> _TASK_
The word "well" may appear in lines of the data below. Say how many lines hold it, giving only the number.

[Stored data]
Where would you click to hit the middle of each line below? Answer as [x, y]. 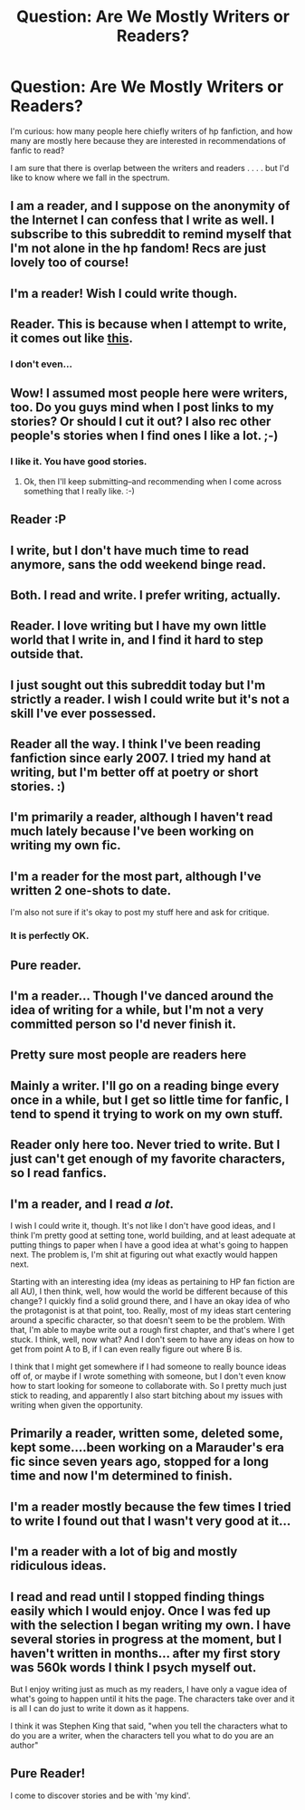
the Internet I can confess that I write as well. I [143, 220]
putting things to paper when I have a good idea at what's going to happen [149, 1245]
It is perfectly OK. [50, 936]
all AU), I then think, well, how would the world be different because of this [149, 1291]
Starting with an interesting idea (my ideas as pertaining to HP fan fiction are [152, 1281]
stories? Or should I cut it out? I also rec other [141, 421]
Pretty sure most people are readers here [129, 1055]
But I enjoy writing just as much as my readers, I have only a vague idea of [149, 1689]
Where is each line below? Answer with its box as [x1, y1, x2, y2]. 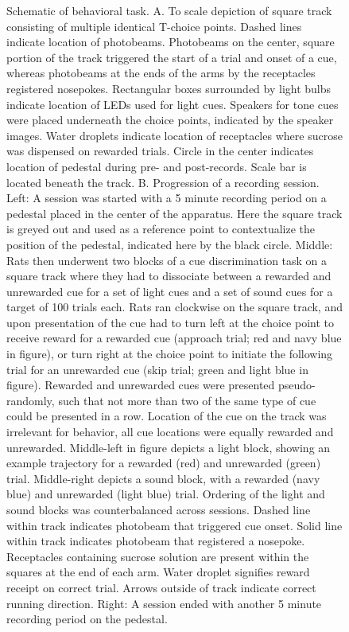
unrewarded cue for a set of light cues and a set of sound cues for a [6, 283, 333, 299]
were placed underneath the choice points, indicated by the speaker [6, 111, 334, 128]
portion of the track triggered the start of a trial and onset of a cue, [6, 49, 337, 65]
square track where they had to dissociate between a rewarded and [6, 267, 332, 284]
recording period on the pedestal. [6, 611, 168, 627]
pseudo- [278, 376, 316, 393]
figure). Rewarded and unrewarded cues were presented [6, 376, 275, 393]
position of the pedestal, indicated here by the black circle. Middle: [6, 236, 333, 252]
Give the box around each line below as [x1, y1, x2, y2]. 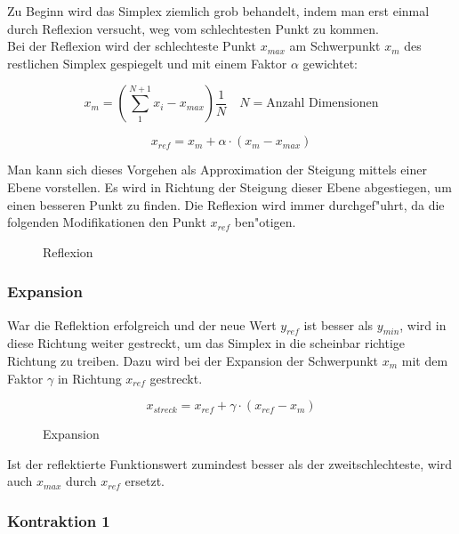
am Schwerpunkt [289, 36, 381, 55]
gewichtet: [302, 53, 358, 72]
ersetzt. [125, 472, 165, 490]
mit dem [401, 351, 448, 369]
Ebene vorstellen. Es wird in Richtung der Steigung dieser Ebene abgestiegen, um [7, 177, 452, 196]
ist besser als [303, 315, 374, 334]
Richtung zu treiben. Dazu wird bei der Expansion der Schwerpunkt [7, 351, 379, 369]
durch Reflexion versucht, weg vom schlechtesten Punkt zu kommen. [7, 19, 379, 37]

> _WRITTEN RESPONSE_
2